Ron definitely stopped chewing to listen.  
“Draco will sleep with Nott and Zabini in the biggest room,” she said like it wasn’t news, “but what about Pansy?”  
Harry felt his mouth dry from being open.  
“I will ask Luna if she can stay with her and Ginny since she will only join un on the last two weeks,”   
She closed her planner resolutely and smiled brilliantly.  
“We are going to have so much fun!”  
Harry whined.

Italy was hot.  
Harry was too busy being quietly enraged by the company to wonder whether it was also beautiful.   
For some reason, Blaise Zabini and Neville had decided to become best friends and a Nott had become the resident chef of the house so everyone was mildly in love with him.   
Parkinson, at least, had the grace to keep being a little piece of shit, so the world was still turning on its axis. Malfoy was his usual crazy self. Hermione spent a fruitless night trying to reason with Malfoy and Luna that the moon did indeed exist. Ron had wasted at least two hours trying to get her to join him in their shared room before he had given up and started taunting Nott to make popcorns.   
Harry passed that night swatting mosquitoes away and absently listening to their bickering. He wanted to join in the general laughter, which, surprisingly, seemed to be more at Hermione’s expense that directed towards the insanity duo.  
It was almost 2 am when Ron took out his chess set and sat in front of Draco. Luna and Hermione kept debating but Draco was too busy positioning his pale pieces in front of Ron’s dark ones.   
Of course, thought Harry, Ron had to be the fifth.  
And thus started a new tradition.   
Sometimes Ron won and sometimes Malfoy did. The annoying thing is that they started to chat while playing and only a week later they had ended up talking with no chess set between them.   
“Of course you are good,” said Draco one night after his third loss in a row, “your great great great grandfather Archibald Weasley is one of the most famous wizarding chess champions in history,”  
Ron blushed and puffed his chest.   
Harry smiled at him and hated Malfoy just a notch more which never hurt.

For some strange reason that Harry had refused to listen to, Malfoy only went to the beach dressed and spent all his time under a large frilly umbrella.   
“It’s for protection,” explained Luna following his gaze, “against the sun demons,”  
She must have been immune to them because all her visible skin was a lovely shade of burnt red. Ron had slowly started shedding skin around the house and Hermione kept dousing them liberally with muggle creams.   
Ginny arrived during the night and she started complaining that they had two whole weeks of holidays without her.

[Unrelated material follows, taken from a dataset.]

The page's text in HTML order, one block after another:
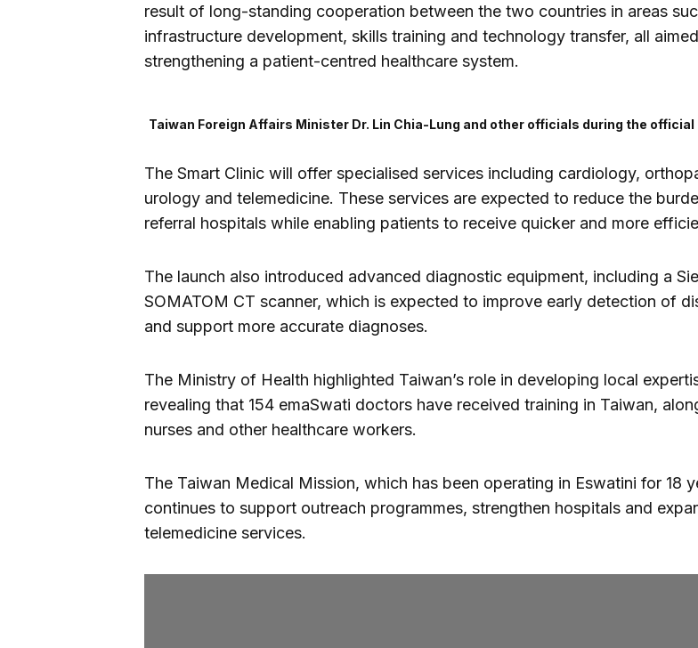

Harry was lying with his feet up the back of the biggest couch because Hermione had made them walk around Rome for three days straight and she wouldn’t let them stop for anything until she had explored every nook of the city.   
In Saint Peter, Malfoy had something that Harry suspected was a seizure.   
Neville and Blaise had promptly taken him outside and Luna followed them. Harry thought that maybe she had been crying, but he tried not to think about that.  
A while later Neville came back and told them that the rest had apparated back home. He started spouting some nonsense about the influence of the Mediterranean nymphs and laughing, but there was a wary line in his forehead and the rest of the day had been subdued.  
When they arrived back at the house Ginny was hugging Luna and they both looked exhausted. Harry had yet to see Malfoy.   
“Are we going to Lucca tomorrow?” asked Ginny breaking the tired silence.  
A couple of people groaned.  
If Harry had to be completely honest, every single city they had visited had been beautiful and he never thought that he would have liked them as much as he had, but his feet were still hurting after Rome and he knew for certain that Hermione still wanted to go visit the Cinque Terre on the last few days. They had visited what felt like a hundred churches and museum and Harry couldn’t remember which one was the one with the big dome or which one had the fresco of the holy family with the green background.   
“Why don’t we have a girl day?” said Parkinson who remained her shitty self but for some reason, Harry didn’t really understand, got along fine with Ginny.  
“Splendid idea,” said Hermione glancing at Luna who was still leaning against Ginny. She looked like she hadn’t slept in years, but she smiled and nodded.  
The boys, Harry included, perked up at the idea of having a day of relaxing just for themselves.   
That night Harry stayed awake in bed waiting for Neville. He wanted to know how was Malfoy but he hoped that Neville would tell him without asking. In the end, it was useless because Neville never came. 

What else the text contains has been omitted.